## Problem statement
Take the material below and output exactly the run of lines from the one containing "General Safety Assessment" down to the one containing "strategies aimed at", with both included.

## Supplied entries
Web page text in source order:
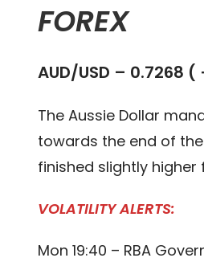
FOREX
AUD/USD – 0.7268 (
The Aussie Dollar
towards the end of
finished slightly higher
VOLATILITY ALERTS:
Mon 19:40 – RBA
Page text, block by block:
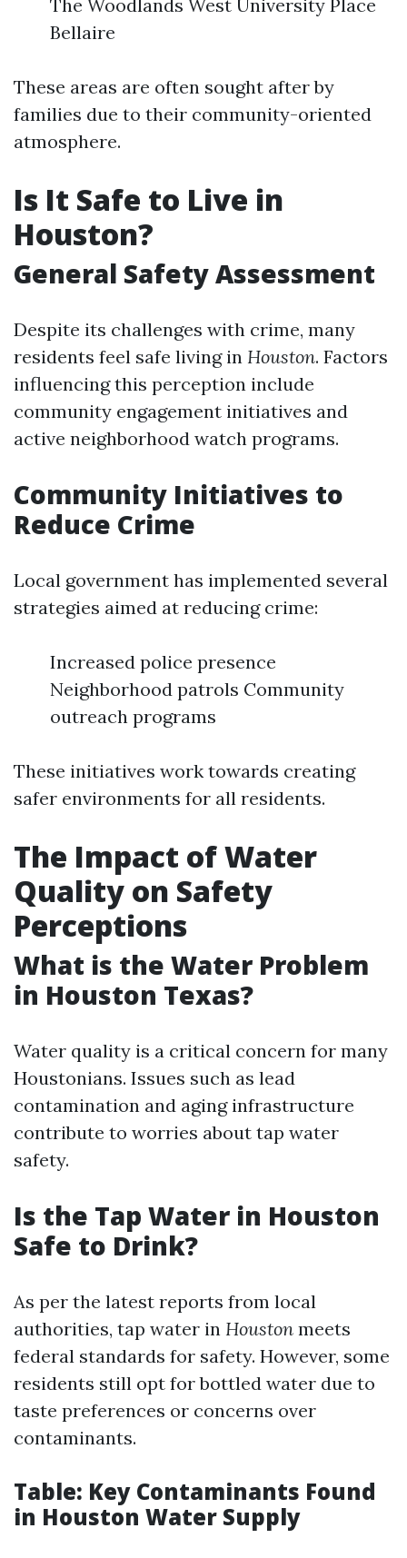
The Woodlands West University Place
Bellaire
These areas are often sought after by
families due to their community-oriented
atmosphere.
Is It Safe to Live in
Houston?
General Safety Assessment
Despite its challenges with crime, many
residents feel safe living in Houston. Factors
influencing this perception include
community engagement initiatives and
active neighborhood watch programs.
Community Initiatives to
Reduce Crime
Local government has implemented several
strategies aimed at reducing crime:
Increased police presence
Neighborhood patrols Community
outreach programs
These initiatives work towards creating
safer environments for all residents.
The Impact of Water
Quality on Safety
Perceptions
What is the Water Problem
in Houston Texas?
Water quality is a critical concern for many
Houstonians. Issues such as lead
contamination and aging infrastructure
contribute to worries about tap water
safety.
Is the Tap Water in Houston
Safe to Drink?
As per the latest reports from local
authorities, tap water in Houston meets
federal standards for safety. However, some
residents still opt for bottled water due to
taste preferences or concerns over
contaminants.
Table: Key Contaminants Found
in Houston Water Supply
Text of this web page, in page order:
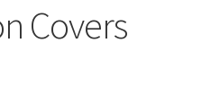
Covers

## Task response
General Safety Assessment
Despite its challenges with crime, many
residents feel safe living in Houston. Factors
influencing this perception include
community engagement initiatives and
active neighborhood watch programs.
Community Initiatives to
Reduce Crime
Local government has implemented several
strategies aimed at reducing crime:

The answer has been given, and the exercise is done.